##### RECORDS FOR THE TASK #####

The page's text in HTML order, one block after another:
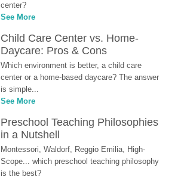
center?
See More
Child Care Center vs. Home-
Daycare: Pros & Cons
Which environment is better, a child care
center or a home-based daycare? The answer
is simple...
See More
Preschool Teaching Philosophies
in a Nutshell
Montessori, Waldorf, Reggio Emilia, High-
Scope... which preschool teaching philosophy
is the best?
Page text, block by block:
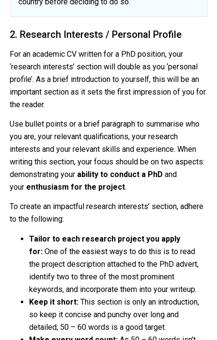
2. Research Interests / Personal Profile
For an academic CV written for a PhD position, your
‘research interests’ section will double as you ‘personal
profile’. As a brief introduction to yourself, this will be an
important section as it sets the first impression of you for
the reader.
Use bullet points or a brief paragraph to summarise who
you are, your relevant qualifications, your research
interests and your relevant skills and experience. When
writing this section, your focus should be on two aspects:
demonstrating your ability to conduct a PhD and
your enthusiasm for the project.
To create an impactful research interests’ section, adhere
to the following:
Tailor to each research project you apply
for: One of the easiest ways to do this is to read
the project description attached to the PhD advert,
identify two to three of the most prominent
keywords, and incorporate them into your writeup.
Keep it short: This section is only an introduction,
so keep it concise and punchy over long and
detailed; 50 – 60 words is a good target.
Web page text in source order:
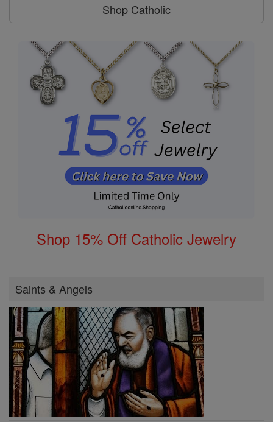
Shop Catholic
Shop 15% Off Catholic Jewelry
Saints & Angels
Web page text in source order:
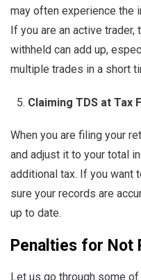
may often experience the
If you are an active trader,
withheld can add up,
multiple trades in a short
Claiming TDS at Tax
When you are filing your
and adjust it to your total
additional tax. If you want
sure your records are
up to date.
Penalties for Not
Let us go through some

#####

■ **INSTRUCTIONS TO FOLLOW**:
Find the word "relevant" in the records. Copy every line it appears in.

■ **RESPONSE AREA**:
you are, your relevant qualifications, your research
interests and your relevant skills and experience. When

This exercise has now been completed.